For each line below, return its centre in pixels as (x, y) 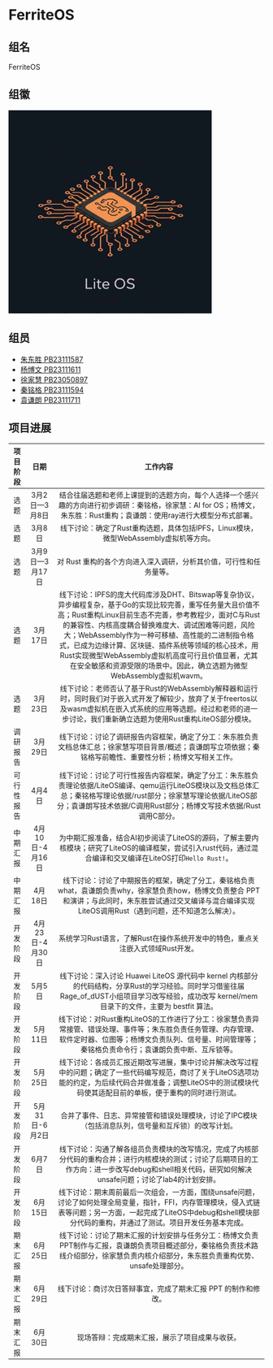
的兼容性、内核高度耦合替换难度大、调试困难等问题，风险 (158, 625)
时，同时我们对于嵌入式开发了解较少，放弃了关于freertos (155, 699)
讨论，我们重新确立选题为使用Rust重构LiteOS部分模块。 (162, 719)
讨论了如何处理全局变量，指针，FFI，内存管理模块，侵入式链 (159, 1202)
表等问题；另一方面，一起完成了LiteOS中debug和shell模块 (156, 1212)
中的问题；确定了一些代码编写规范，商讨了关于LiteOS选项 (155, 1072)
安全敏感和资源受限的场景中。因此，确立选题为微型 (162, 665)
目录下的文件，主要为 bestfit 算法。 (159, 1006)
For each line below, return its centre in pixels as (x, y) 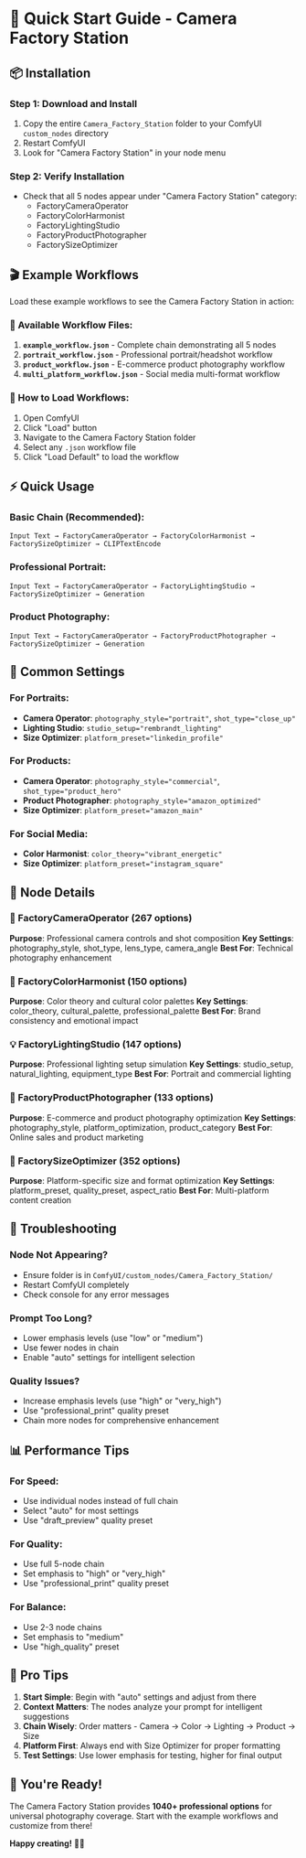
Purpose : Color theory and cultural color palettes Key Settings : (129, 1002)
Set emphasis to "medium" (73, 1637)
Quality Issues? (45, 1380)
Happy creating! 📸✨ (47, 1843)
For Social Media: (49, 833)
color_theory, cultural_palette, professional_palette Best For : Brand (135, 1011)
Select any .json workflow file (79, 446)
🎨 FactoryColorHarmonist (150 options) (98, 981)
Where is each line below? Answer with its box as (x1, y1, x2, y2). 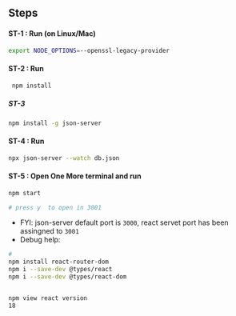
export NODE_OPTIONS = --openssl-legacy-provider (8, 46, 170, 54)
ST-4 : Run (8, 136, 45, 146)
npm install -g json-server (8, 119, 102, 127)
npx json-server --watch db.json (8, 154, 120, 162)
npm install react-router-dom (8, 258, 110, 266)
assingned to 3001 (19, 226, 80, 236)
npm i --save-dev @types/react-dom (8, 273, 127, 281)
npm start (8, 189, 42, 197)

Activity.
The lines from the one containing "npm install react-router-dom" through the final line of the listing above are all you should set down, exactly as written.

Your solution.
npm install react-router-dom (8, 258, 110, 266)
assingned to 3001 (19, 226, 80, 236)
npm i --save-dev @types/react-dom (8, 273, 127, 281)
npm start (8, 189, 42, 197)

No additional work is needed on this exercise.